Por Miguel Lagos
La reconocida periodista Patricia Janiot lanzaba esta semana a la audiencia mundial la pregunta de cuáles eran las consecuencias que la dictadura china debería enfrentar por ocultar el inicio de la crisis del COVID-19. Esto a raíz de que el Gobierno chino reconoció “la deficiencia en su respuesta a la epidemia”.
No han faltado quienes desde Occidente resaltan que la palabra “deficiencia” es poco decir. Al régimen comunista se la acusa de haber ocultado la enfermedad y hasta de haber reprimido a las voces internas que advertían sobre los riesgos potenciales de expansión. “El Partido Comunista Chino [PCCh] suprimió los informes iniciales… y castigó a médicos y periodistas, lo que provocó que expertos chinos e internacionales pierdan oportunidades críticas para prevenir una pandemia global”, señalaba esta semana el Consejo de Seguridad Nacional [NSC] estadounidense.
Hoy el mundo sufre por ese accionar que al parecer pretendía amortiguar el impacto en la “reputación” del poder oficial del PCCh y su audaz y calculada propaganda política más allá de sus fronteras.
Por supuesto, denunciar la responsabilidad del régimen dictatorial no debe hacerse extensivo a los ciudadanos chinos. Esto solo podría alimentar posturas xenófobas, racistas o estigmatizaciones peligrosas. No hay que confundir entonces a un pueblo neutralizado en su libertad de expresión, con la brutal coacción y represión de un poder político gubernamental obsesionado con querer controlarlo todo.
Las respuestas a la pregunta planteada por Janiot fueron abrumadoras e imparables. La gente, sin importar origen, se centraba sobre todo en sanciones económicas al Gobierno de China. En obligarlos a resarcir o indemnizar de alguna manera los catastróficos efectos globales provocados.
Pero quizá la mejor sanción mundial —a modo de prevenciones futuras— al Partido Comunista que reincidirá con la manipulación y el abuso de poder, es condicionarlos a efectuar un proceso electoral libre, plural y supervisado internacionalmente. Un proceso en el que la gente opte al fin libremente por el cambio político que silenciosamente añora. He ahí una dimensión —el de las libertades políticas cercenadas— que neutralice los afanes de una añeja dictadura poseedora de un poder abusivo e incontrolado que ha venido impactando las circunstancias internas como externas, mucho más allá de sus fronteras.
Mientras el debate mundial agarraba tracción por la responsabilidad del poder izquierdista chino en la expansión inicial del COVID-19, en Perú el recientemente nombrado ministro de Salud señalaba días atrás —vía redes— que era el “neoliberalismo” el culpable de toda la desgracia actual que ha afectado al orbe. ¿Con esta “perspectiva” ideológica el vizcarrismo gobernante combatirá la pandemia?

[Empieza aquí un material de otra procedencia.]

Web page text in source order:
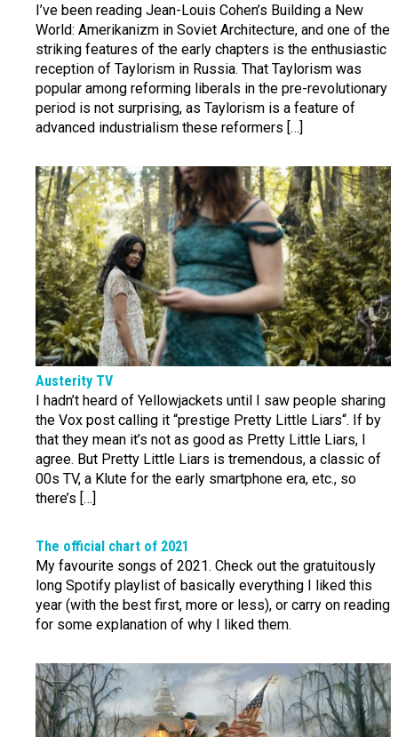
I’ve been reading Jean-Louis Cohen’s Building a New
World: Amerikanizm in Soviet Architecture, and one of the
striking features of the early chapters is the enthusiastic
reception of Taylorism in Russia. That Taylorism was
popular among reforming liberals in the pre-revolutionary
period is not surprising, as Taylorism is a feature of
advanced industrialism these reformers […]
Austerity TV
I hadn’t heard of Yellowjackets until I saw people sharing
the Vox post calling it “prestige Pretty Little Liars“. If by
that they mean it’s not as good as Pretty Little Liars, I
agree. But Pretty Little Liars is tremendous, a classic of
00s TV, a Klute for the early smartphone era, etc., so
there’s […]
The official chart of 2021
My favourite songs of 2021. Check out the gratuitously
long Spotify playlist of basically everything I liked this
year (with the best first, more or less), or carry on reading
for some explanation of why I liked them.

En momentos de gran tensión y confusión parece olvidarse que es el narcisismo político manipulador de las dictaduras y los autoritarismos —es decir, de los gobernantes que las conducen y “nunca se equivocan”—, uno de los peores enemigos de un servicio de salud pública efectiva. Sistemas de salud estatales ya de por sí deficientes o verdaderamente calamitosos en muchas partes del planeta, tal como ocurre hoy, por ejemplo, en la Venezuela socialista gracias al chavismo dictatorial.
Miguel Lagos es analista político y columnista, focalizado en temas de riesgo y conflictos políticos, radicalización y extremismo político violento.